Scan the records below and copy every line that contains the string "would".

SUPPLIED DATA:
_ _ _ _ _ _ _
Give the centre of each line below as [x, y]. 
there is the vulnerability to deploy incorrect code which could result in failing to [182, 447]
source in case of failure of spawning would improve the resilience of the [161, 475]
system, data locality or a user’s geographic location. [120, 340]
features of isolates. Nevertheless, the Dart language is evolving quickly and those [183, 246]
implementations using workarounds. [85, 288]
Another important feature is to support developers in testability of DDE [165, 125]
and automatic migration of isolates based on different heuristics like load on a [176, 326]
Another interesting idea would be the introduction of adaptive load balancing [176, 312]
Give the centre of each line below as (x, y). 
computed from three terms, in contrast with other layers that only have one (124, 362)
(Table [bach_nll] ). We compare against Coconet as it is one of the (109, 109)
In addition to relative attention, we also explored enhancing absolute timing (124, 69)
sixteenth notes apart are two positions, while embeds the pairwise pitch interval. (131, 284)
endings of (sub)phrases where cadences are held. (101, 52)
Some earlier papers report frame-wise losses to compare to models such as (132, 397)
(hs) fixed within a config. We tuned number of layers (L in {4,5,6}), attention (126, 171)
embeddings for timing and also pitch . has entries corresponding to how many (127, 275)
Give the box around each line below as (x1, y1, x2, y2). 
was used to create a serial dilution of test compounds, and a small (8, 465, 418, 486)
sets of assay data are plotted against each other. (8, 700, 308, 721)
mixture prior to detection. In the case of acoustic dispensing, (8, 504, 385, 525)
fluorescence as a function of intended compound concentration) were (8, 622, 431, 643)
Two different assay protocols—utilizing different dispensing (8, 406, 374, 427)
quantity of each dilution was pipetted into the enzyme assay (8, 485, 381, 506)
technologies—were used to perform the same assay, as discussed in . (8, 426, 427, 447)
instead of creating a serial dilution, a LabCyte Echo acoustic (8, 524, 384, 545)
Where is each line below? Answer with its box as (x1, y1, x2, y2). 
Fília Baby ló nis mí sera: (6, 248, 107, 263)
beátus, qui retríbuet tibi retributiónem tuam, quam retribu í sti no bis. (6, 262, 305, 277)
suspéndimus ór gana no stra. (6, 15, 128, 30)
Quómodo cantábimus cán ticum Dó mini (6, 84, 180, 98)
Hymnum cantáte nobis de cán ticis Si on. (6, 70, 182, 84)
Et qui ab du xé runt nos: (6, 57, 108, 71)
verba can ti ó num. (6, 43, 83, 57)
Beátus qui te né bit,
_ _ _ _ _ _ _
RESULT FOR THIS TASK:
source in case of failure of spawning would improve the resilience of the [161, 475]
Another interesting idea would be the introduction of adaptive load balancing [176, 312]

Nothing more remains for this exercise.